Catchpole and Fulton agree on only one thing — it’s Catchpole’s fault they are POWs. Tormented by his conscience, the once confident leader is now a nervous wreck. Catchpole avoids all conflict, so that he can deliver Fulton home as promised. Hot-headed Fulton however fights his captors at every turn, dangerously resigned to the belief that his destiny is dictated by anyone but him. As the march progresses, a series of reverse-chronological flashbacks document Catchpole and Fulton’s relationship from bitter POW duo, back to fresh-faced civilian pals in Essex — showcasing the hardship of camp life, their chaotic maiden Lancaster mission end in capture, a farewell to loved ones, and finally the motivation behind their doomed enlisting.
Their Nazi captors range from experienced, war-weary senior officer Commandant Reubern, through to young Hitler Youth graduate and model Nazi — Guard Joseph Mentsch. As supplies and orders dry up, the two factions of the Fürher’s dwindling army clash. Reubern knows he’s on a losing side and so dedicates his command to survival. Mentsch is bewildered by his superiors’ lack of faith in the Fürher, but his convictions are increasingly tested by harsh truths.
The Nazi’s push the POWs to their limits through freezing conditions and starvation. Russian planes catch up to the march in Czechoslovakia with ‘friendly fire’ killing scores of POWs and guards. In the chaos, Fulton escapes with fellow insubordinate POW, Australian Rogers. Catatonic, Catchpole believes Fulton and Rogers are dead.
The march reaches Germany, arriving at a devastated Dresden. The POWs are surrounded by soldiers in what looks like a bloody retaliation, but it’s revealed to be a safeguarding escort through Dresden’s rubble and its hostile civilians. Dresden’s civilians however pity the POWs — they share food and pray for an end to war. Their peaceful gesture sickens Mentsch.
Fulton and Rogers continue to flee, but their progress is slow as Rogers becomes ill. They inadvertently seek refuge in a brothel. Their hospitable stay is cut short when frequenting German soldiers discover Fulton and Rogers are allied POWs. Two gun shots in the night mark the end of Fulton and Rogers’ escape bid.
Reubern orders the march to refuge in a factory, where they encounter Commandant Richter, a defeated Nazi officer lumbered with POWs of his own. Reubern and Richter share bleak news and to Mentsch’s disgust, Richter has no impetuous to march further. The two march’s POWs are merged, with ‘new POWs’ Hunter and his crew enquiring after Australian Rogers — disappointed to hear him believed dead.

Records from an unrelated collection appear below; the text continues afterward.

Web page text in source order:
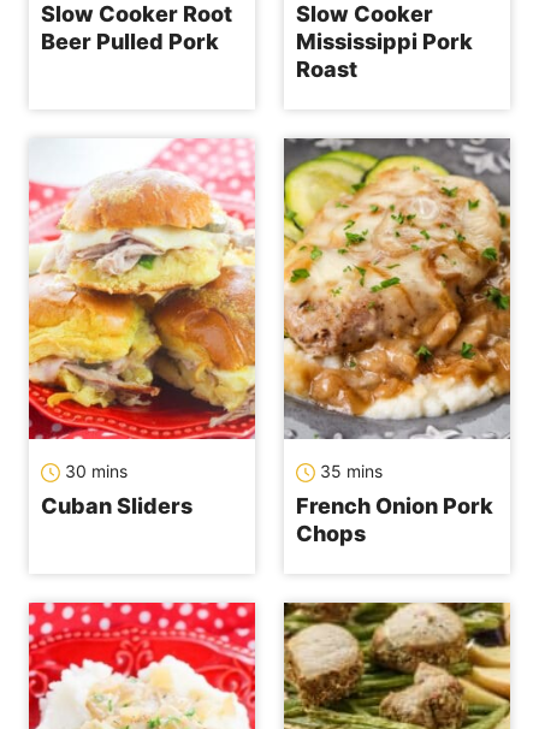
Slow Cooker Root
Beer Pulled Pork
Slow Cooker
Mississippi Pork
Roast
30 mins
Cuban Sliders
35 mins
French Onion Pork
Chops
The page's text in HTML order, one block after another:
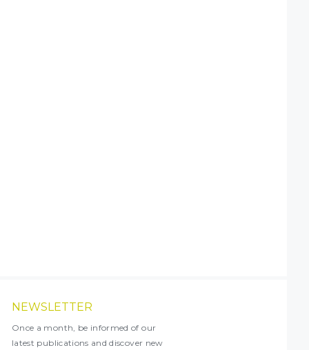
NEWSLETTER
Once a month, be informed of our
latest publications and discover new
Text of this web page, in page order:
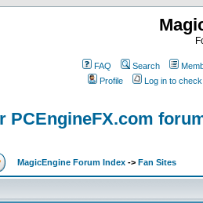
FAQ Search
Profile
Log in to
PCEngineFX.com
MagicEngine Forum Index -> Fan Sites
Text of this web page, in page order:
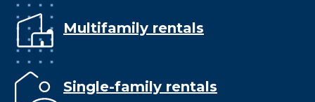
Multifamily rentals
Single-family rentals
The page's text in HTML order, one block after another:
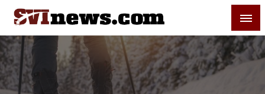
Skip
content
Your Source For Local and Regional News
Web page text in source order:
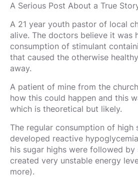
A Serious Post About a True
A 21 year youth pastor of local
alive. The doctors believe it was
consumption of stimulant
that caused the otherwise
away.
A patient of mine from the
how this could happen and this
which is theoretical but likely.
The regular consumption of high
developed reactive
his sugar highs were followed
created very unstable energy
more).
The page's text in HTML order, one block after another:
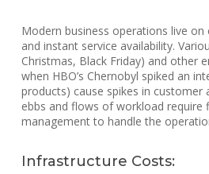
Modern business operations live
and instant service availability.
Christmas, Black Friday) and other
when HBO’s Chernobyl spiked an
products) cause spikes in customer
ebbs and flows of workload require
management to handle the
Infrastructure Costs:
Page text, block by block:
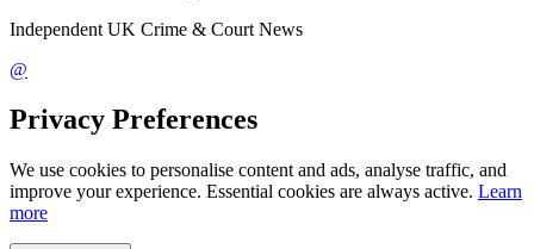
Independent UK Crime & Court News
@
Privacy Preferences
We use cookies to personalise content and ads, analyse traffic, and
improve your experience. Essential cookies are always active. Learn
more
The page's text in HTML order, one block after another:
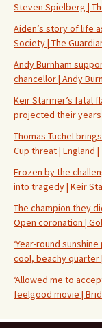
Steven Spielberg |
Aiden’s story of life
Society | The
Andy Burnham
chancellor | Andy
Keir Starmer’s fatal
projected their years
Thomas Tuchel
Cup threat | England |
Frozen by the
into tragedy | Keir
The champion they
Open coronation |
‘Year-round
cool, beachy quarter
‘Allowed me to
feelgood movie |
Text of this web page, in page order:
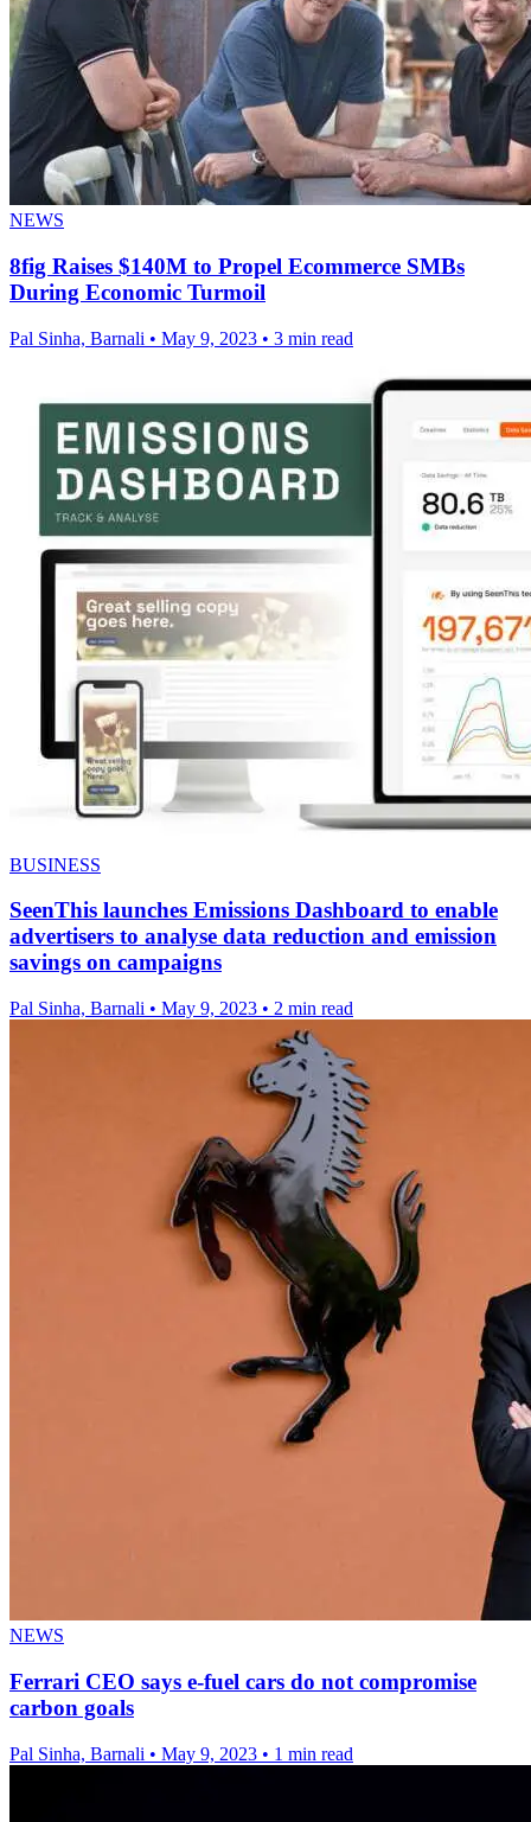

POW leader, British Captain Stortford becomes ill, demanding that ranking officer Catchpole reluctantly take command. A Nazi truck arrives at the factory, its frantic driver in a rush to dump his cargo and make for Berlin. That cargo is revealed to be Fulton and Rogers. Catchpole and Fulton reconcile. Opportunistic Richter joins the truck driver to make for Berlin, abandoning his march to a furious Reubern. Hunter and his crew confront Rogers, seeking revenge for a previous selfish escape bid by Rogers that had cost the lives of their comrades. Catchpole, supported by Fulton, intervenes and orders the matter closed.

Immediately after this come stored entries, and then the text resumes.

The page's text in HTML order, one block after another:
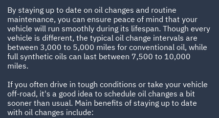
By staying up to date on oil changes and routine
maintenance, you can ensure peace of mind that your
vehicle will run smoothly during its lifespan. Though every
vehicle is different, the typical oil change intervals are
between 3,000 to 5,000 miles for conventional oil, while
full synthetic oils can last between 7,500 to 10,000
miles.
If you often drive in tough conditions or take your vehicle
off-road, it's a good idea to schedule oil changes a bit
sooner than usual. Main benefits of staying up to date
with oil changes include:
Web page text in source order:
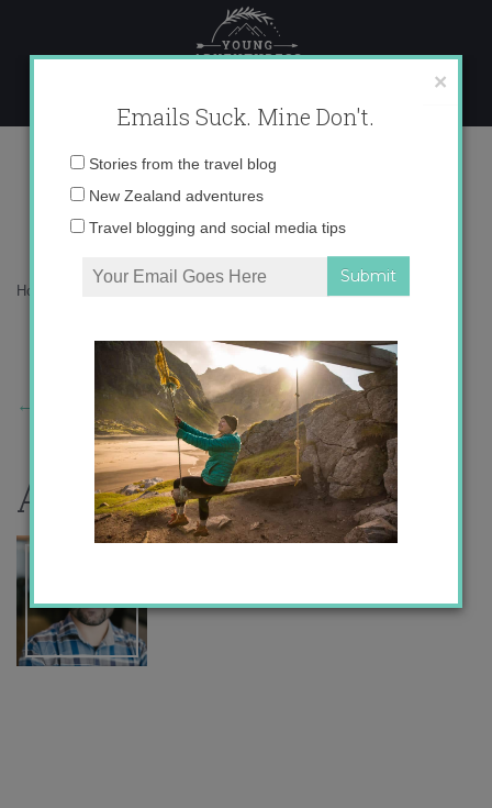
content
Picture%2B14.png
Home
← Previous Story
About the author
×
Emails Suck. Mine Don't.
Email
Stories from the travel blog
New Zealand adventures
Travel blogging and social media tips
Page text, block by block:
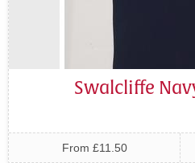
Swalcliffe
From £11.50
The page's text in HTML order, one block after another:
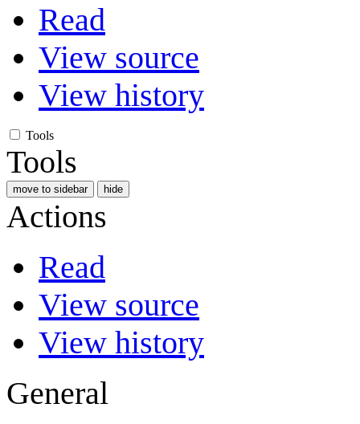
Read
View source
View history
Tools
Tools
move to sidebar hide
Actions
Read
View source
View history
General
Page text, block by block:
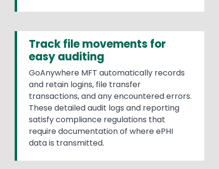
Track file movements for
easy auditing
GoAnywhere MFT automatically records
and retain logins, file transfer
transactions, and any encountered errors.
These detailed audit logs and reporting
satisfy compliance regulations that
require documentation of where ePHI
data is transmitted.
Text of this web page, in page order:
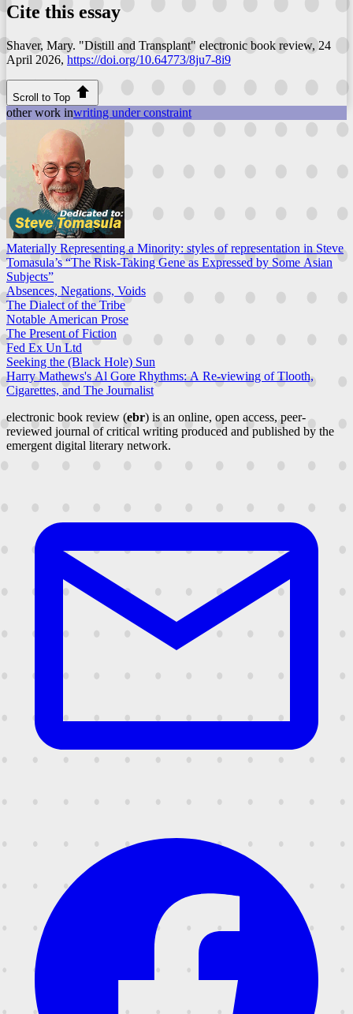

Maddened, Mentsch marches Catchpole outside, intent on murdering the POW. Reubern and Stortford rush outside to stop Mentsch, with a shoot out erupting. Mentsch mows down Stortford and his fellow guards. Reubern is forced to kill Mentsch. The act his final as a Nazi commandant — he and his guards discard their weapons and uniforms to leave for home.
Finally free, but trapped behind enemy lines, the POWs’ lives are now in Catchpole’s hands. With Jake’s support, Catchpole organises the POWs to share Nazi jackets for warmth and ration supplies — seeking to ride out the war at the factory. The plan looks to have condemned them when food runs out and artillery fire bombards them. An unmarked tank rolls up outside the factory. Catchpole discards his Nazi jacket before heading out to plead for help. Covering his friend, Fulton flanks the tank armed with a rifle. After a tense stand-off the tank’s occupants reveal themselves as Russian allies — promising aid and evacuation, sparking jubilation.
Fulton emerges from his flanked position, but in his rush to celebrate he forgets to remove his Nazi jacket — a Russian solider shoots him. Catchpole cradles Fulton in his arms as he begins to bleed out. A final flashback reveals that back in Essex the young friends held reserved occupations and that they only enlisted because Catchpole was sick of hearing about the war adventures of friends, rather than living out his own.
Post-war Essex. Catchpole uncomfortably returns to civilian life with his girlfriend. At home whilst unpacking groceries he hears Fulton’s voice remind him that he made a promise. It is revealed the voice belongs to the bandaged, surviving Fulton and the promise he refers to now is simply the demand of a fresh cream bun.